The nave roof is vaulted with what looks like icing, so
delicate you almost feel the urge to snap bits off and
suck them.The Preston memorials and hatchments are spread
about the white walls, and when I first came here in 2004
it struck me that this still might just be any Norfolk
village church, if it wasn't for the pile of mouldering
service books, the bat and bird droppings, the layer of
dust on everything.
I found the original church sign, now propped up beneath
the tower. There was a great sadness in the air, as if
the Preston dead were all that was left it now. I
couldn't help thinking that it would have needed a
miracle for St Lawrence to survive. And yet...
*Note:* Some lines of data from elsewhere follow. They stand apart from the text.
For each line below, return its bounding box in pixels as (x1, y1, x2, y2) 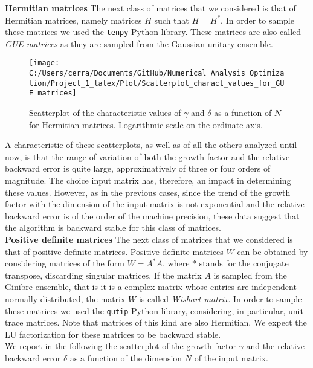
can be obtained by (237, 245, 308, 257)
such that (154, 13, 189, 26)
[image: (29, 59, 60, 68)
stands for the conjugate (199, 257, 289, 270)
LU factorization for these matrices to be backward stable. (5, 328, 221, 340)
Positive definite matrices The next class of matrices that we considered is (5, 233, 293, 245)
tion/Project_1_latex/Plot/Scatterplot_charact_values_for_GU (29, 79, 285, 88)
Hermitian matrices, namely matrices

I said in 2004 that this church's open door might well be
its salvation. This is because St Lawrence had become a
place of pilgrimage. The visitors book showed a constant
succession of strangers seeking sanctuary, and many had
been moved to write at great length, some in hours of
darkness by torch light. This is, of course, how the
shrines of the past came about, ordinary people finding
them and spreading the word before the Church ever
recognised them as special places. Sometimes it was the
particular character of a place that drew people to it,
or something that had happened there, even a miracle.
Perhaps that's what happened here. Perhaps St Lawrence
attracted those simply seeking spiritual refreshment and
peace. It might even have become more important for that
than for its occasional Sunday services. This was all in
my mind on a summer day in 2004. Perhaps the Church of
England will recognise it as the special place it is, I
wrote, for St Lawrence is a strong, handsome building,
worth keeping if we can, I think. All it needed is a
miracle.
And was it a miracle? I came back after 15 years to find
the door still open, and stepped inside to find the
church pleasingly cared for, the damage made good, the
space seemly and fitting for Anglican worship. A quiet
backwater, not somewhere you'd come for religious reasons
I think, unless the hunger for a quiet, well-kept
touchstone to the long Norfolk generations can be
considered a spiritual quest.
The sun shone, the birds sang, the air exhaled an almost
audible sigh of relief. And the Prestons slept on.